Oldfield & Helsdon, PLLC
I was shooting some videos to market my Do-It-Yourself online video tutorial training program called “Everything I Know About Video Marketing at $25,000 Off!”
It was one of the only times I was using a Teleprompter. I never use a Teleprompter. Ever.
I’m a very strong advocate of only using outlines for my own New York medical malpractice videos and that is exactly what I teach attorneys in my lawyer’s video studio programs. There are two important reasons why I never recommend using a Teleprompter:
(1) When a client comes into your office and sits down in front of you and asks you a question, do you raise your hand and tell them “Just one second Mr. Jones, I have to run to my file cabinet to grab my script to answer your question?”
(2) Reading from a Teleprompter is not as easy as it looks. Even experienced actors can look stilted and formal when reading from Teleprompter. Just imagine what a novice attorney is going to look like trying to read and present themselves in a nice, warm and friendly manner. It doesn’t work very well and I personally don’t like it.
While shooting a series of videos at home using my Teleprompter, I asked my 10-year-old son David to come down and help me shoot some of these videos. He eagerly accepted. As soon as I finished one of my videos, he reached over and started the Teleprompter and sat on a chair and began reading. It was remarkable. It was hilarious. He was saying the words on the screen with such inflection and copying my mannerisms that I had to laugh out loud. I stopped David midway and said “Come here, let me actually hook up the microphone to you and then try it again.”

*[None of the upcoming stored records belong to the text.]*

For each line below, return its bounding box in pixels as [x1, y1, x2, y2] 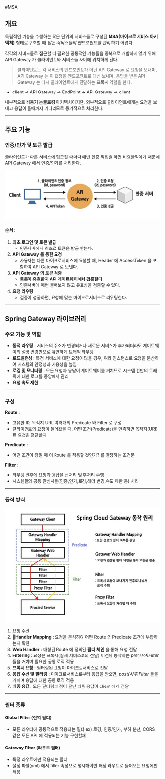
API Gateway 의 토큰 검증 [12, 270, 62, 276]
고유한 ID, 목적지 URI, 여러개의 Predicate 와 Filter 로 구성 [12, 419, 122, 425]
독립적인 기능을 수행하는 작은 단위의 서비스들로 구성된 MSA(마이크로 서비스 [5, 33, 149, 39]
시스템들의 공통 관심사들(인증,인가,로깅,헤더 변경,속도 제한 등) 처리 [12, 478, 139, 484]
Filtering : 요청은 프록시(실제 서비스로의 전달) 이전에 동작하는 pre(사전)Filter [12, 653, 159, 658]
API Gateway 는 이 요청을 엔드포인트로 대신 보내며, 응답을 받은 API [17, 73, 146, 79]
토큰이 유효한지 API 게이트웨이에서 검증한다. [19, 276, 104, 282]
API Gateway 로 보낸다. [32, 263, 79, 270]

Once his microphone was attached to his T-shirt he eagerly pressed ‘start’ on the Teleprompter and then ran back to the chair to sit down and wait for my signal. I pressed the ‘record’ button and then started to smile.
He was reading beautifully. His intonation was excellent. He was becoming very animated and very expressive. Similar to what he’d seen me do just minutes earlier. I let him read through the entire clip and told him how proud I was that he had done something that most attorneys have great difficulty doing.
Most attorneys have great difficulty relaxing and focusing on the viewer who is watching them while talking about their great content. The great thing about kids is that they have no fear. My son wasn’t worried about what someone was going to think of him. He wasn’t worried about his content. He just wanted to have some fun. When I played it back though, he did say he was uncomfortable listening to his own voice and it sounded weird. I told him that was natural.
My son was so excited about shooting one of the clips that he asked if he could do another. I agreed and watched in fascination as he did a really remarkable job shooting the next clip. When I told him that I would use one of those clips in my marketing, he quickly said, “But my voice sounds awful.”
I reassured him that “Your voice actually sounds great and I’m really proud of how you did on video.”
For all you attorneys who are worried about what other people think of you, I want to make this very clear. If my 10-year-old son can do this, so can you.